10月6日、7日、8日に北海道大学で行なわれた美学会全国大会も無事終了し、昨日東京に帰ってきました。私は7日に「絵画的視覚から生理学的視覚へ―ピクトリアリズム期写真論の展開―」というタイトルで発表。
発表要旨は以下のサイトで見られます。
http://www.hucc.hokudai.ac.jp/~m16095/homepage/bigakukai07/kenkyu.html
発表を聞いて思ったこといくつか。
太田純貴さんの「ドゥルーズの感覚論―<haptique>という概念を中心に―」ですが、やはりテクストを拠り所とする以上、ちゃんと引用するのが筋。「haptique」が他の単語とどのように並び合って一つの文を構成しているのか、そして発表者がどれほど文字通りに(あるいは創造的に)その単語を読み取っているのか、その判断材料は聞き手に対して常に与えられていなければいけないと思います。

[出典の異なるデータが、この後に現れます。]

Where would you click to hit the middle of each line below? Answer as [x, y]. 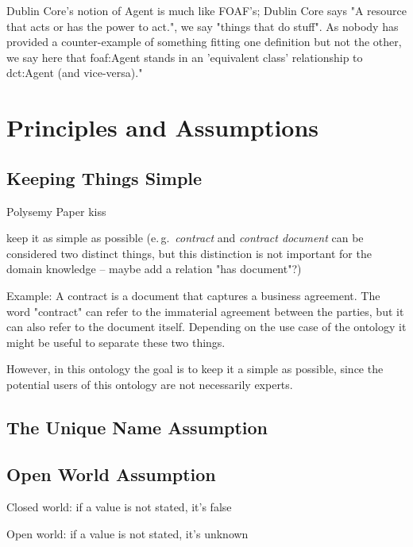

林田新さんの「長崎の皮膚―東松照明の『<11時02分>NAGASAKI』を読む―」ですが、類似性を指摘する際に、見開きが一つの単位になっていましたが、写真集を「めくる」という行為を考えてみると、次のページの画像も考察に含めるべきではないでしょうか。p.2とp.3が見開きである場合、写真集をめくる際p.3とp.5の両方の画像が目に入ってくることがあります。p.2とp.3、p.4とp.5、p.6とp.7…というような見開きで区切りをしてしまうと、写真集の特質が失われてしまうような気がします。類似性(p.2とp.3、p.4とp.5)と差異(p.3とp.5)がめまぐるしく変化するのが写真集の特異な部分なのかもしれません。(補足:もちろんp.3とp.5との間の類似性が存在するという立場も十分あり得ます。そうなれば、ますます写真集の特質として前景化させることができるかもしれません。p.1〜p.5とページの順番通りには見ていないという「主体の自由さ」も確保できることで、質疑応答にあった反論にも対処できるのではないでしょうか。)